Data extracted from a collection:
----

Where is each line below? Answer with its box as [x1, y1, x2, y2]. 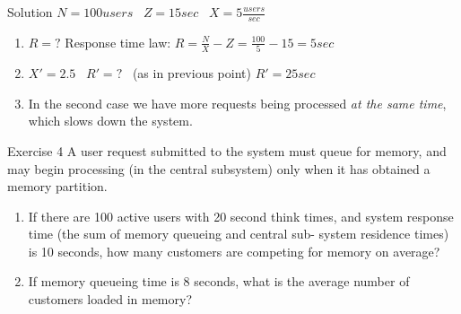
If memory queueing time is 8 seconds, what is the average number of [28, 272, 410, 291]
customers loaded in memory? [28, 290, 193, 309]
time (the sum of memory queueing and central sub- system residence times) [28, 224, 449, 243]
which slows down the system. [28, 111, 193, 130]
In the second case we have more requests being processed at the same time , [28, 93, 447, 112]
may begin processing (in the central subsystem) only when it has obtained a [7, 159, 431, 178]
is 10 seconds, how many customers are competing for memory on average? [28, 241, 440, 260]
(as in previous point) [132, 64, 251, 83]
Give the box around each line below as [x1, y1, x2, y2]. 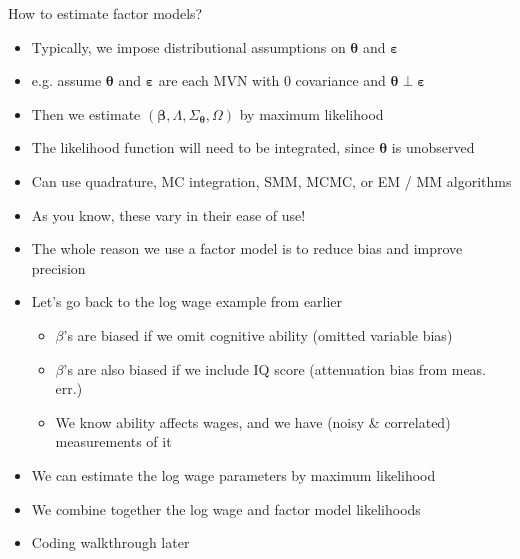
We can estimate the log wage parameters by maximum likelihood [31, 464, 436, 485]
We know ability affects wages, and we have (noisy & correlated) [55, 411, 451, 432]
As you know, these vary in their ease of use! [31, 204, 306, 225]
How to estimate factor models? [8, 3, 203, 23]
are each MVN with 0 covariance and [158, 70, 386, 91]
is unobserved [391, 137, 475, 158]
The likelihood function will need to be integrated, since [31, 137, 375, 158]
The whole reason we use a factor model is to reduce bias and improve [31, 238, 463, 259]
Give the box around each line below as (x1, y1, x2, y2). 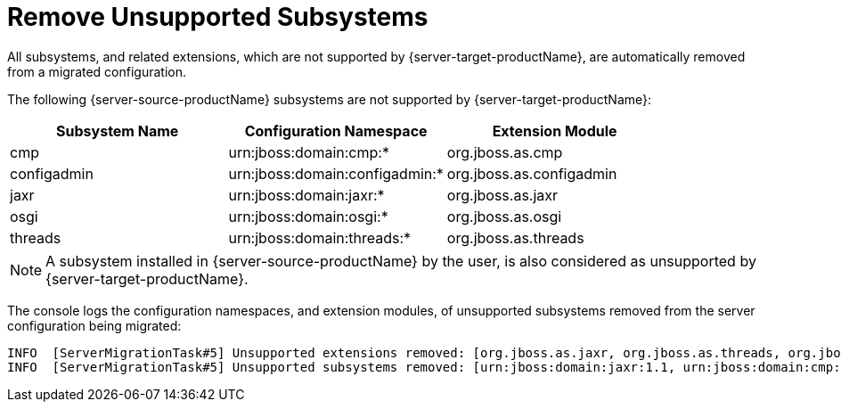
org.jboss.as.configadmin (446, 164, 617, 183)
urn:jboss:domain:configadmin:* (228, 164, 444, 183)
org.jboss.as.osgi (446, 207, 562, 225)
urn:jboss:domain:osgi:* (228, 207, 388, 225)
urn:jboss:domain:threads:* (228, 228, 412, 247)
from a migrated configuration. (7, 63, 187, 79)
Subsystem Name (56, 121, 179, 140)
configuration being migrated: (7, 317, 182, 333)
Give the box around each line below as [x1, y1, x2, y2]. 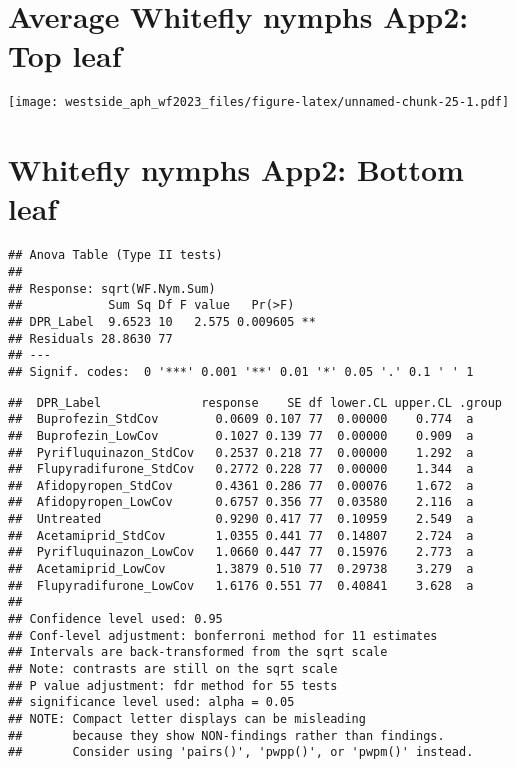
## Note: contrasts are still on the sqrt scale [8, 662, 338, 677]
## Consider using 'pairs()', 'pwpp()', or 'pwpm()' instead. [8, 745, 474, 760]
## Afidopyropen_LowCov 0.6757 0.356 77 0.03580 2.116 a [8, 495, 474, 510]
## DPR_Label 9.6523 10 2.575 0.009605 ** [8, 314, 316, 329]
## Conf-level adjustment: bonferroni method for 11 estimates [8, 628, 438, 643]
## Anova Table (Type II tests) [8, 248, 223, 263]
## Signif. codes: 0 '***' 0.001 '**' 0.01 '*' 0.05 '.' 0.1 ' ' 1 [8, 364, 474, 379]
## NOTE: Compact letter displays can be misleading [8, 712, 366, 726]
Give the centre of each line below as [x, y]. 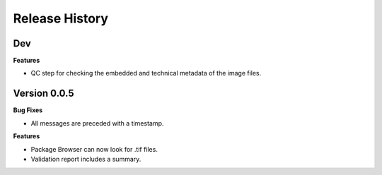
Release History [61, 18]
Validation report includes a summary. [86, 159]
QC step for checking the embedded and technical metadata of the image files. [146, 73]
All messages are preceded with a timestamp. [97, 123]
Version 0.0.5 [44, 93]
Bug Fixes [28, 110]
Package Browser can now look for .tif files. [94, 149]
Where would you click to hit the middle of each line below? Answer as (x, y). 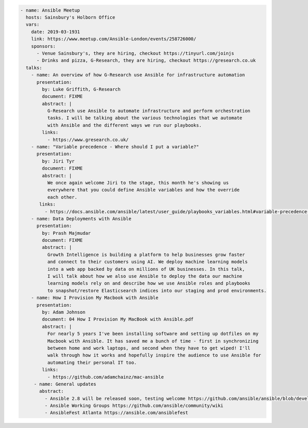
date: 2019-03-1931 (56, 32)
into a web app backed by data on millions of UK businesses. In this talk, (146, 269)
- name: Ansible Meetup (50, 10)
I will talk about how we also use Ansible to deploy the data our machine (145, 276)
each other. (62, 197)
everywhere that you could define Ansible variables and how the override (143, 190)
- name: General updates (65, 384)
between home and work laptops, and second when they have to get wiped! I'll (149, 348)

----

WORK TO BE COMPLETED: Only the lines containing the word "customers" should be returned from the data above.

SOLUTION:
customers loaded in memory? [28, 290, 193, 309]
is 10 seconds, how many customers are competing for memory on average? [28, 241, 440, 260]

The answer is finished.